I arrived home late-ish to find my neighbor, Ms. Jackie, locked out and sitting on the stairs with a bunch of bags and cut flowers. Ms. Jackie is an older lady – a small woman, cautious but quick to laugh. She’s a church secretary, speaks with a comforting black dialect, and her hair is usually in a colorful wrap. In her spotless apartment, two doors down from me, there’s a well stocked liquor cabinet and an inviting sofa. She’s generally happy to share both with me. Her husband is in prison somewhere far away. His picture is up on the wall and she’s patiently waiting for his return. Seeing her predicament, I invited her inside my apartment to rest and warm up while she waited for our maintenance man Lamont to come. I’d been locked out myself just a few weeks ago. Neighbors make all the difference.  I opened a beer for myself and Jackie and we laughed, watched some comedy, discussed her grand-kids and hot-flash woes, etc. Lamont finally arrived with the keys, she went inside her apartment, and all was well.

A little while later, I heard a gentle knock at my door.
I opened the door and Jackie was standing in front of me holding a flower arrangement. It was not a gift for me – she brought it over just to show me. She was there, just holding it out to me with a shy smile. “I wanted you to see it, isn’t it pretty?” I couldn’t believe it. The words of the text came back to me. It was pretty, and I smiled and thanked her for showing it to me. I went inside and pondered this. Jackie was the beautiful one. Her genuine desire to share something beautiful with me, something she made, and then actually doing it – such a simple act of love. And making herself vulnerable too. A treasure of insight indeed.

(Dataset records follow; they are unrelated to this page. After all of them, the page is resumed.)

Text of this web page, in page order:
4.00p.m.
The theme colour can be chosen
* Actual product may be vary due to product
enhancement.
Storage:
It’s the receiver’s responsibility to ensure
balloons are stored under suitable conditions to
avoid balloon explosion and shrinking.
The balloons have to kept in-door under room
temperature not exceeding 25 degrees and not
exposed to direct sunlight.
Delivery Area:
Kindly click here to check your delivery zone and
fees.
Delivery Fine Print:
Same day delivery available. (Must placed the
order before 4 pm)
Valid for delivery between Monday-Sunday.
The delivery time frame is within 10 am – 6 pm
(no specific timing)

She just wanted me to see it.

Who just comes over to show their neighbor a flower arrangement? Not give them flowers- just show them the flowers. Kids do that kind of thing.

Apparently Buddha does that kind of thing.

It just keeps happening- these sort of subtle and interesting and beautiful coincidences. Or, perhaps I just wasn’t seeing them before. And there’s more nuance- of course, that day I was wearing the only sweater I own with flowers on it. That morning, flowers appeared after meditation, there was the loveliest pink rose blooming outside on my way… I didn’t put it all together until Jackie was standing in front of me, holding out a flower.